Census in the early 20th century: Stranger goes door to door seeking info from residents, or neighbors if residents are not home. Contains very little information
WWI Draft Registration: Male must complete form. Contains more information
If Norwegian law bestowed Norweigian citizenship on a baby born to a Norwegian citizen, regardless of place of residence at birth, he was a Norweigian as well as a US citizen.
Since his mother was a U.S. citizen by marriage, he had 2 U.S. citizen parents, was born in the U.S., and thus qualifies as a Constitutional NBC.

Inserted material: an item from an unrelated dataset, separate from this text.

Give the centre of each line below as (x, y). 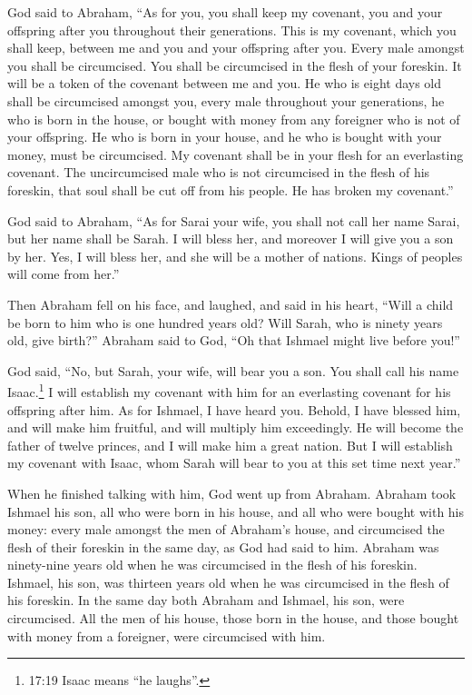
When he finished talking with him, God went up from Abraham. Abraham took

That was true for a full eleven years before we even had a Constitution. Hence, that can hardly have been one of the Constitution's purposes or priorities.
After the adoption of the Constitution, every State still had it's own laws to deny citizenship to people such as children of slaves or Blacks. These authorities would not have denied citizenship to these people if the nation had adopted the doctrine that everyone born on U.S. soil is a “natural born Citizen." Also, some states denied citizenship at birth to children who met only the jus soli or jus sanguinis but never denied both. This disparity in citizenship laws would not have occurred if the U.S. had adopted the English common law doctrine.
Possibly. Do you know what the citizenship laws were then?
In any event, he still could have been a dual citizen of the US and Norway.
In doesn't matter what the statutory citizenship laws are. By the laws of nature, one can never be stripped from the Constitutional NBC status, because it is established at the time of someone's birth.
Possibly. Do you know what the citizenship laws were then?
Yes. I quoted it earlier. When his mother married a U.S. citizen, she became one also.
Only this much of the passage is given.